MATERIALS PROVIDED
::::::::

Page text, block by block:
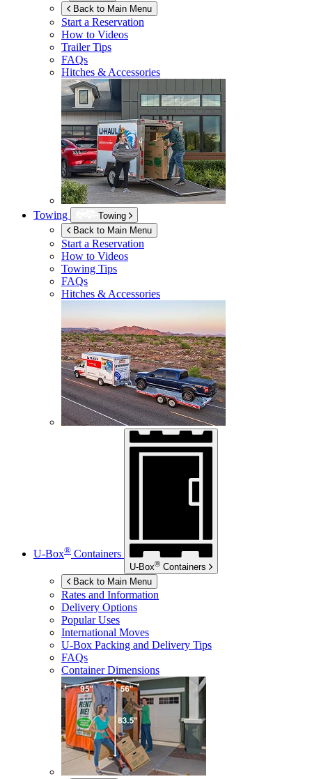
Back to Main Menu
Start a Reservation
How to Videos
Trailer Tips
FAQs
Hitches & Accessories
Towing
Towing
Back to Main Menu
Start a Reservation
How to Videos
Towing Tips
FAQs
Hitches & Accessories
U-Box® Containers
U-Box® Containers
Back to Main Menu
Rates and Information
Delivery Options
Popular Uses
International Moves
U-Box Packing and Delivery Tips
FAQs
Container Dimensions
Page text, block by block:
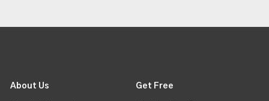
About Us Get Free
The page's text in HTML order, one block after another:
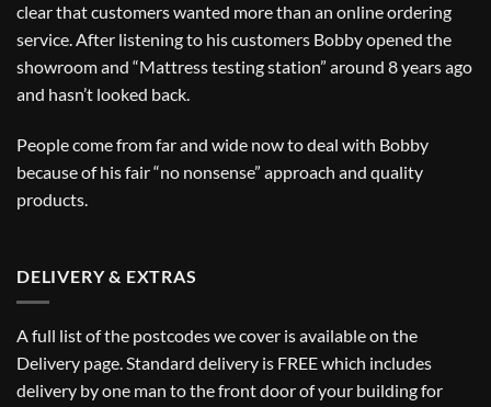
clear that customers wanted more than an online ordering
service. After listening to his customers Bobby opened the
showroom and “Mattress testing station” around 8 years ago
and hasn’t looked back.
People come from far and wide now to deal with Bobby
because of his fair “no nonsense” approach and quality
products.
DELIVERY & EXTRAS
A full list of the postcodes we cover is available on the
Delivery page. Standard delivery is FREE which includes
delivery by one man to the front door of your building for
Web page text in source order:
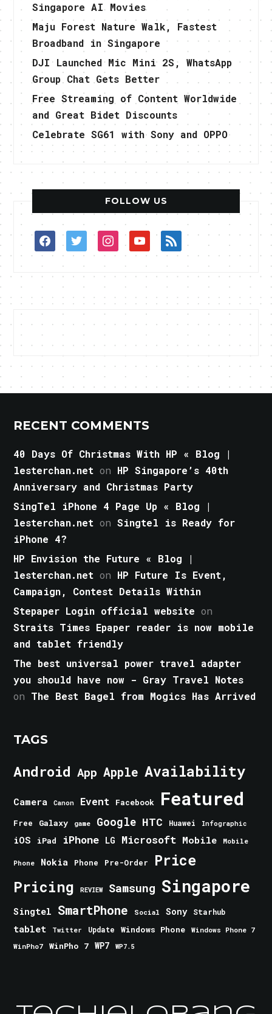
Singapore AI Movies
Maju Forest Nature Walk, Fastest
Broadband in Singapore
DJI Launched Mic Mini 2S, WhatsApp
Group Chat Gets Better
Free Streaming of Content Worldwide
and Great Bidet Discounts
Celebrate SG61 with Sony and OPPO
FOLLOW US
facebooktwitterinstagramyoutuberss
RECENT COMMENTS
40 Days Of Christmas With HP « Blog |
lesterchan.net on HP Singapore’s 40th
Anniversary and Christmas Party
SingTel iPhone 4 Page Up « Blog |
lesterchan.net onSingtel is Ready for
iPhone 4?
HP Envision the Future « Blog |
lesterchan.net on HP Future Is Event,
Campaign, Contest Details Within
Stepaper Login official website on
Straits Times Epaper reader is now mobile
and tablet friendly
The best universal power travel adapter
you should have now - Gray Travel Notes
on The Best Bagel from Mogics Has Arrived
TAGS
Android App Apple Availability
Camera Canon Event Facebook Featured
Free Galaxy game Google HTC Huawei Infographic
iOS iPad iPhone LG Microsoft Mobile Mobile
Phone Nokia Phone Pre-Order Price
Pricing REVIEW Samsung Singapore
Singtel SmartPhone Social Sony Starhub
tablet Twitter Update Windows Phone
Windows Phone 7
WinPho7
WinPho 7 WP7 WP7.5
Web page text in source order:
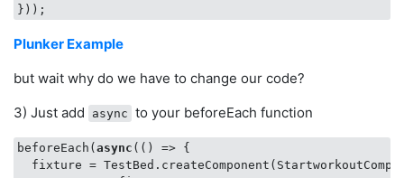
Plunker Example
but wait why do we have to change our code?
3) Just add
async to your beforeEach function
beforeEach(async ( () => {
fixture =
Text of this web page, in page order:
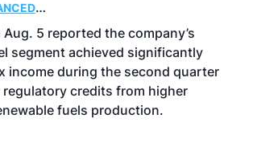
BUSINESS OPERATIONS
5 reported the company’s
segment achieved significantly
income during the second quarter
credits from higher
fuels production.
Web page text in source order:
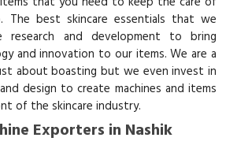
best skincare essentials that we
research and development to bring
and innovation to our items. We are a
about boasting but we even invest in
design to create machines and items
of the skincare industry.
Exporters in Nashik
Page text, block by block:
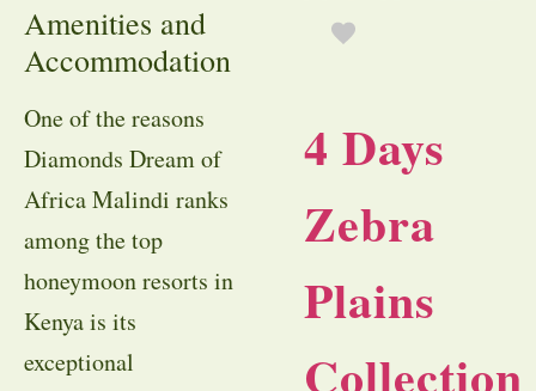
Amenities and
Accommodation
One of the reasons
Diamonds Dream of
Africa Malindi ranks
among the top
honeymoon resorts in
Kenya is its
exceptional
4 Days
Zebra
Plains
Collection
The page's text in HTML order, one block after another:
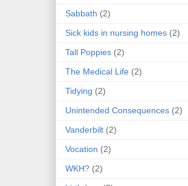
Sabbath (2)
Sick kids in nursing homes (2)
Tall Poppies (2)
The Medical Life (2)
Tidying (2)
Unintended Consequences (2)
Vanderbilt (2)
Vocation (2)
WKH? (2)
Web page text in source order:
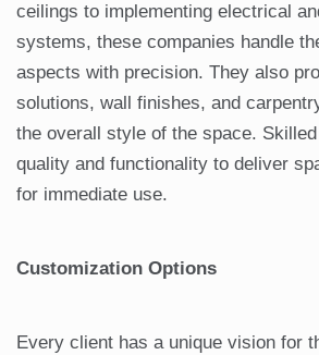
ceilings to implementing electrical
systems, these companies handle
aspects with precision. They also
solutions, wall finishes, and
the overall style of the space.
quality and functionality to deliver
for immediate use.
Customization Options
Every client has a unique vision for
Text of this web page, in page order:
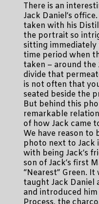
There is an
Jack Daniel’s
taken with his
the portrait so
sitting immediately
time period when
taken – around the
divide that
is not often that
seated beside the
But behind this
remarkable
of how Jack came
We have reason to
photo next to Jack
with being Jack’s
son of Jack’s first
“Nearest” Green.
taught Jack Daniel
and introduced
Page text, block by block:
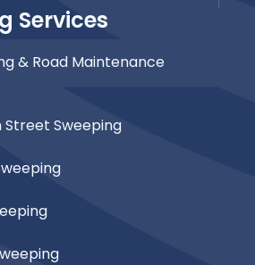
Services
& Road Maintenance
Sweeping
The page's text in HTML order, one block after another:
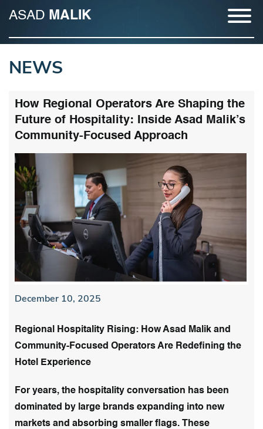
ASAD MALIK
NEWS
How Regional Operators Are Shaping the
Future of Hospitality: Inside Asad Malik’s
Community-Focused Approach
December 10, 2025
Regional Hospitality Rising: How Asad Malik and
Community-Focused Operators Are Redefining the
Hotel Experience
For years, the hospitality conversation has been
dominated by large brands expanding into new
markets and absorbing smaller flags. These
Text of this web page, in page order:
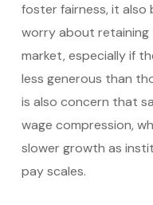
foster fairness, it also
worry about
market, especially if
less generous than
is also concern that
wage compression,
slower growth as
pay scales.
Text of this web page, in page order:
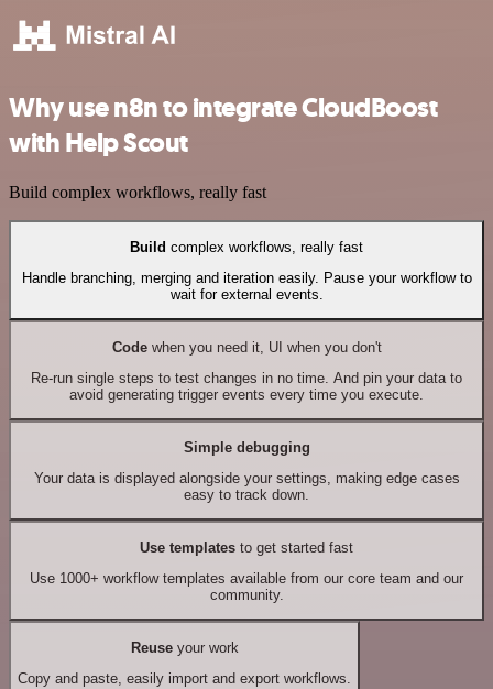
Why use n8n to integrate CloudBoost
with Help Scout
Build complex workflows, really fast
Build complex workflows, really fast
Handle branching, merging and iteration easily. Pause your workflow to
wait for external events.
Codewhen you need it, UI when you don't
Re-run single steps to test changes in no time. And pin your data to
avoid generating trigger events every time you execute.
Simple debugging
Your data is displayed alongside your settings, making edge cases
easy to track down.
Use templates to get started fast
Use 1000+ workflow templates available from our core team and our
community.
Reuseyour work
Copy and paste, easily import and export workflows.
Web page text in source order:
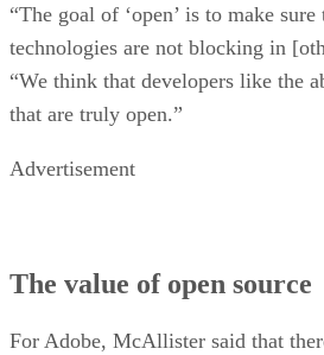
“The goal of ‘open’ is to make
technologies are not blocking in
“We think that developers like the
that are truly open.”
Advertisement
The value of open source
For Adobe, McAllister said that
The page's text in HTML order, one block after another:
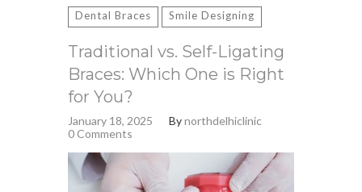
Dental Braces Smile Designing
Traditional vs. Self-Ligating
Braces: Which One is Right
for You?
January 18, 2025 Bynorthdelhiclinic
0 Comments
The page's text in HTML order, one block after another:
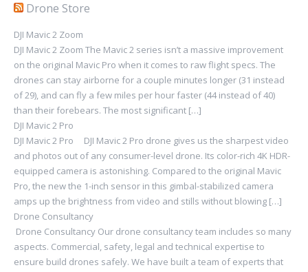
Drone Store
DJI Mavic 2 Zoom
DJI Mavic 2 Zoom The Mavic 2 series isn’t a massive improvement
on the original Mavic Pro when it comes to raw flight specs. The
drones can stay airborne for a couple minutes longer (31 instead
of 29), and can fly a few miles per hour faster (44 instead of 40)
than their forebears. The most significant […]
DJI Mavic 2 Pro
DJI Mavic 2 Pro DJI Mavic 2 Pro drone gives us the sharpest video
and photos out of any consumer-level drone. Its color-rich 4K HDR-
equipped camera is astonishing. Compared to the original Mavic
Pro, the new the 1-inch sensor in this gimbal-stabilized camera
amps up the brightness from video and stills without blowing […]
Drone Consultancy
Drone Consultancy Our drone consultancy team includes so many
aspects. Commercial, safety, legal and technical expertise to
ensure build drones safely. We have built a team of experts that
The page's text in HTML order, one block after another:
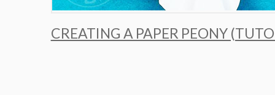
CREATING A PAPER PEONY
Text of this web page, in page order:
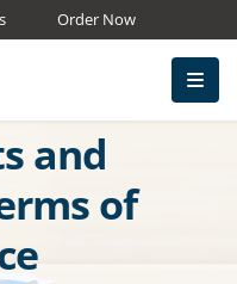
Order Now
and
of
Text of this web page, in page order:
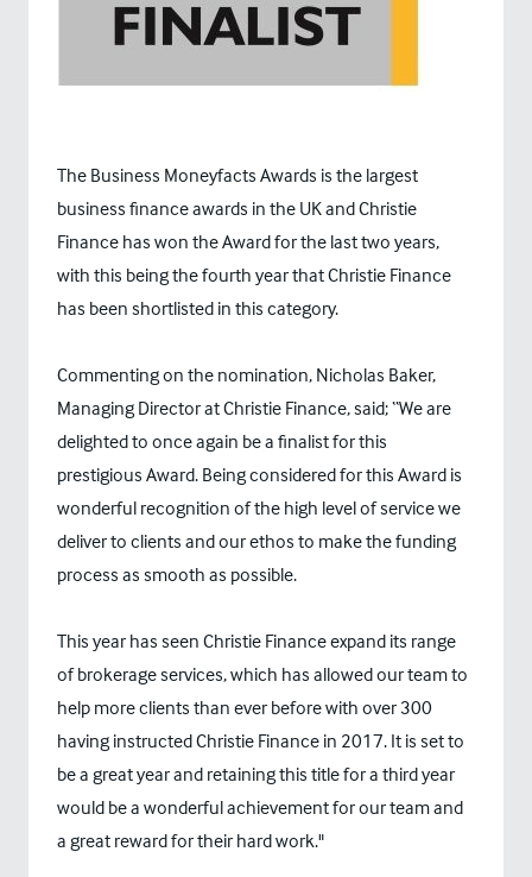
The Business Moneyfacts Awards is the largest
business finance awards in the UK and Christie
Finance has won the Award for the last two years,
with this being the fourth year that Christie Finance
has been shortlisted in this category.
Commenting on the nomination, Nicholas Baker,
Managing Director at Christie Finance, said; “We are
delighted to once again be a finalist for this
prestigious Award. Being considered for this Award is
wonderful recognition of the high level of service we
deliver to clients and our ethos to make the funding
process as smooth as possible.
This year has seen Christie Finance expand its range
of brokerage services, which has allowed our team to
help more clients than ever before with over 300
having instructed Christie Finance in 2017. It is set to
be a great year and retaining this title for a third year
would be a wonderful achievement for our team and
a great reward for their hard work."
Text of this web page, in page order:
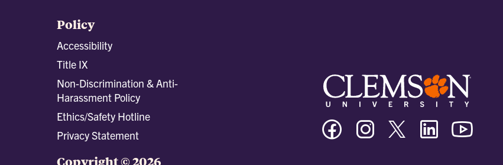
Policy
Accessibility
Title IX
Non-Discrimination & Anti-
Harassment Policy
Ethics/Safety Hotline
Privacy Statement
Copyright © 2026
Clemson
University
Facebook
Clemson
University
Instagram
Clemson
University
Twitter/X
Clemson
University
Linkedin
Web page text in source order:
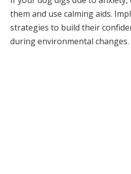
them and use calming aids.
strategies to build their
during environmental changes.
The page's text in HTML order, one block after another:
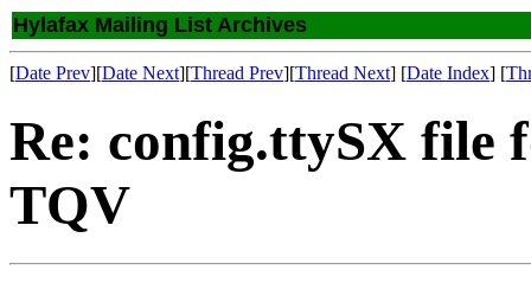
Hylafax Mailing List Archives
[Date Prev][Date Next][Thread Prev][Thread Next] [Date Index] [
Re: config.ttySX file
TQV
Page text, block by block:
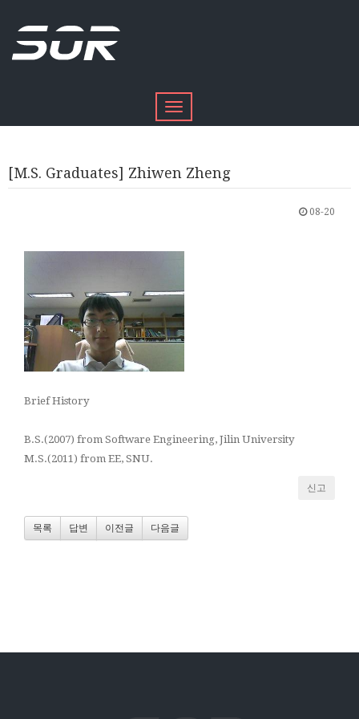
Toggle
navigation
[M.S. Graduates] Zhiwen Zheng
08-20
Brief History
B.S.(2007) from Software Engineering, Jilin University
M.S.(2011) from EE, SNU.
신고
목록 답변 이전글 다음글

::::::::

WHAT IS REQUIRED
Scan the records for the word "around" and copy every line where it is found.

YOUR RESPONSE
showroom and “Mattress testing station” around 8 years ago
taken – around the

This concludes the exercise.